_WORK TO BE COMPLETED:_ Copy out the final stretch of the listing: the line that contains "thanks to the" and all lines after it, exactly as they appear.

****

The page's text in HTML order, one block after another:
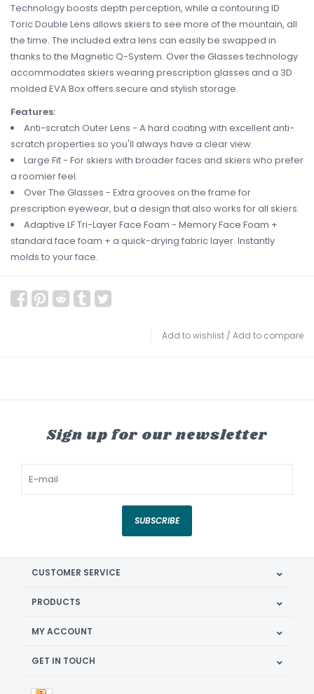
Technology boosts depth perception, while a contouring ID
Toric Double Lens allows skiers to see more of the mountain, all
the time. The included extra lens can easily be swapped in
thanks to the Magnetic Q-System. Over the Glasses technology
accommodates skiers wearing prescription glasses and a 3D
molded EVA Box offers secure and stylish storage.
Features:
Anti-scratch Outer Lens - A hard coating with excellent anti-
scratch properties so you'll always have a clear view.
Large Fit - For skiers with broader faces and skiers who prefer
a roomier feel.
Over The Glasses - Extra grooves on the frame for
prescription eyewear, but a design that also works for all skiers.
Adaptive LF Tri-Layer Face Foam - Memory Face Foam +
standard face foam + a quick-drying fabric layer. Instantly
molds to your face.
Add to wishlist / Add to compare
Sign up for our newsletter
SUBSCRIBE
CUSTOMER SERVICE
PRODUCTS
MY ACCOUNT
GET IN TOUCH

****

_TASK RESULT:_
thanks to the Magnetic Q-System. Over the Glasses technology
accommodates skiers wearing prescription glasses and a 3D
molded EVA Box offers secure and stylish storage.
Features:
Anti-scratch Outer Lens - A hard coating with excellent anti-
scratch properties so you'll always have a clear view.
Large Fit - For skiers with broader faces and skiers who prefer
a roomier feel.
Over The Glasses - Extra grooves on the frame for
prescription eyewear, but a design that also works for all skiers.
Adaptive LF Tri-Layer Face Foam - Memory Face Foam +
standard face foam + a quick-drying fabric layer. Instantly
molds to your face.
Add to wishlist / Add to compare
Sign up for our newsletter
SUBSCRIBE
CUSTOMER SERVICE
PRODUCTS
MY ACCOUNT
GET IN TOUCH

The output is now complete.